#### Problem to solve:
An exact transcription of all the data is required; the pictures are to be left out.

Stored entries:
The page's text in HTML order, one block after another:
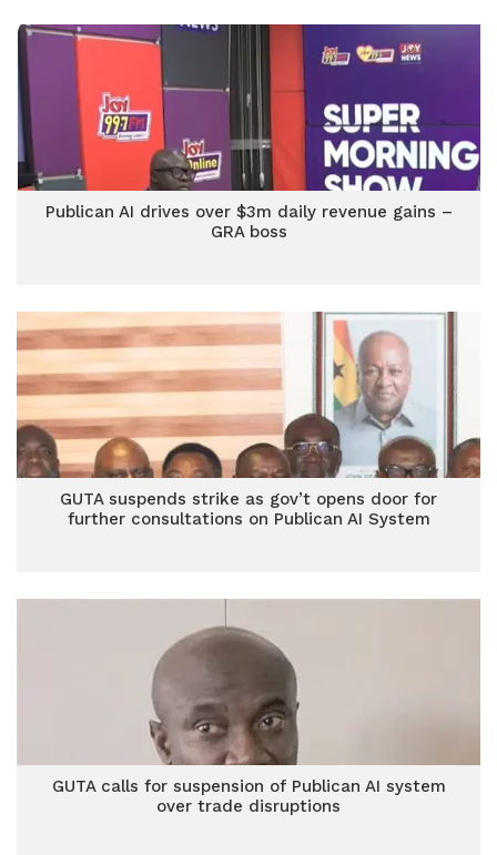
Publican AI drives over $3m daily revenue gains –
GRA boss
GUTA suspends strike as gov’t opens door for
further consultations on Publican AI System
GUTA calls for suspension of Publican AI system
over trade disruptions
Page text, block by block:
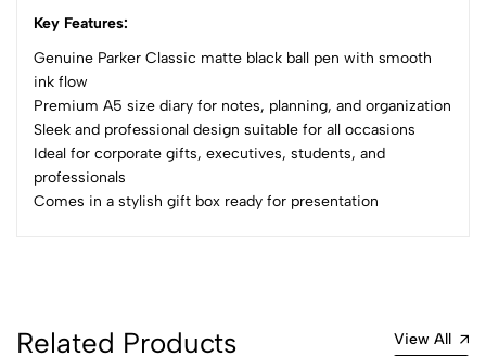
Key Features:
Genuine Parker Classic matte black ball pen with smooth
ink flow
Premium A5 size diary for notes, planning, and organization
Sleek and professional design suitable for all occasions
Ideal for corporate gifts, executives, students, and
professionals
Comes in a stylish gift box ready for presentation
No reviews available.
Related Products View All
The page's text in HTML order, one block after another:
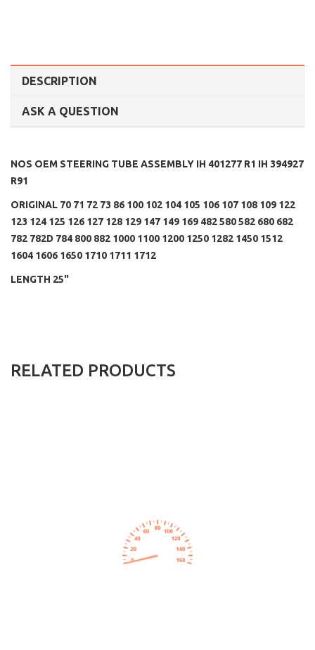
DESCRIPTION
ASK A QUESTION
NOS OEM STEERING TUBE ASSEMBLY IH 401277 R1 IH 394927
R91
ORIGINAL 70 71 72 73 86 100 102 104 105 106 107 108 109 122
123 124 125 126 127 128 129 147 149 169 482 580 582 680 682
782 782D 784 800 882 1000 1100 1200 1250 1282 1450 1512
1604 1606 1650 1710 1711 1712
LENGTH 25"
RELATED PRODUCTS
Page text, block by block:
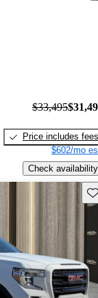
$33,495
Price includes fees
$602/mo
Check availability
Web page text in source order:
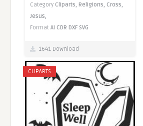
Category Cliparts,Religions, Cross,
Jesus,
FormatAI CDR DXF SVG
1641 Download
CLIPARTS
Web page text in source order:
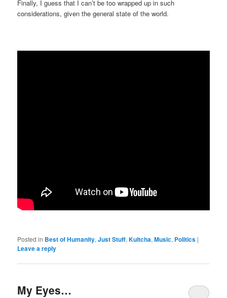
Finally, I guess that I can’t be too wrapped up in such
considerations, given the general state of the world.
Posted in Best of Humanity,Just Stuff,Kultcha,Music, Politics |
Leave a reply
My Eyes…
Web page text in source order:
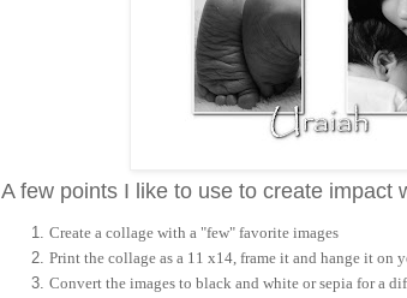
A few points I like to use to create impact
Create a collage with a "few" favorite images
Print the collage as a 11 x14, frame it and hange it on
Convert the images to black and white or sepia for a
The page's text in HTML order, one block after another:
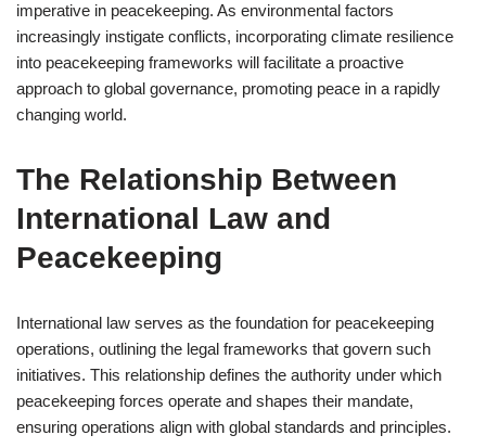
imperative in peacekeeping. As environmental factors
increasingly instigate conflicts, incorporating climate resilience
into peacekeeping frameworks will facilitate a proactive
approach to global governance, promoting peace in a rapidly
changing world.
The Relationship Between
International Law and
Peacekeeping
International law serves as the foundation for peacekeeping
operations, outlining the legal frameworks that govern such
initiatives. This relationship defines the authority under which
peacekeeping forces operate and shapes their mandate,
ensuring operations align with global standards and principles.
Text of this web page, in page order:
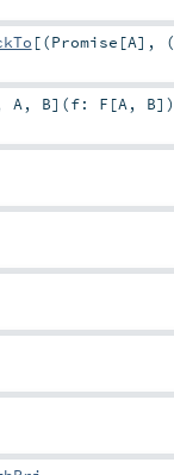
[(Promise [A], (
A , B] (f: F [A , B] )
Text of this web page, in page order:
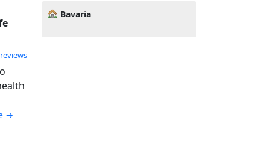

#### Response:
The page's text in HTML order, one block after another:
Publican AI drives over $3m daily revenue gains –
GRA boss
GUTA suspends strike as gov’t opens door for
further consultations on Publican AI System
GUTA calls for suspension of Publican AI system
over trade disruptions
Page text, block by block:
Key Features:
Genuine Parker Classic matte black ball pen with smooth
ink flow
Premium A5 size diary for notes, planning, and organization
Sleek and professional design suitable for all occasions
Ideal for corporate gifts, executives, students, and
professionals
Comes in a stylish gift box ready for presentation
No reviews available.
Related Products View All
The page's text in HTML order, one block after another:
DESCRIPTION
ASK A QUESTION
NOS OEM STEERING TUBE ASSEMBLY IH 401277 R1 IH 394927
R91
ORIGINAL 70 71 72 73 86 100 102 104 105 106 107 108 109 122
123 124 125 126 127 128 129 147 149 169 482 580 582 680 682
782 782D 784 800 882 1000 1100 1200 1250 1282 1450 1512
1604 1606 1650 1710 1711 1712
LENGTH 25"
RELATED PRODUCTS
Page text, block by block:
$33,495
Price includes fees
$602/mo
Check availability
Web page text in source order:
Category Cliparts,Religions, Cross,
Jesus,
FormatAI CDR DXF SVG
1641 Download
CLIPARTS
Web page text in source order:
Finally, I guess that I can’t be too wrapped up in such
considerations, given the general state of the world.
Posted in Best of Humanity,Just Stuff,Kultcha,Music, Politics |
Leave a reply
My Eyes…
Web page text in source order:
A few points I like to use to create impact
Create a collage with a "few" favorite images
Print the collage as a 11 x14, frame it and hange it on
Convert the images to black and white or sepia for a
The page's text in HTML order, one block after another:
imperative in peacekeeping. As environmental factors
increasingly instigate conflicts, incorporating climate resilience
into peacekeeping frameworks will facilitate a proactive
approach to global governance, promoting peace in a rapidly
changing world.
The Relationship Between
International Law and
Peacekeeping
International law serves as the foundation for peacekeeping
operations, outlining the legal frameworks that govern such
initiatives. This relationship defines the authority under which
peacekeeping forces operate and shapes their mandate,
ensuring operations align with global standards and principles.
Text of this web page, in page order:
[(Promise [A], (
A , B] (f: F [A , B] )
Text of this web page, in page order:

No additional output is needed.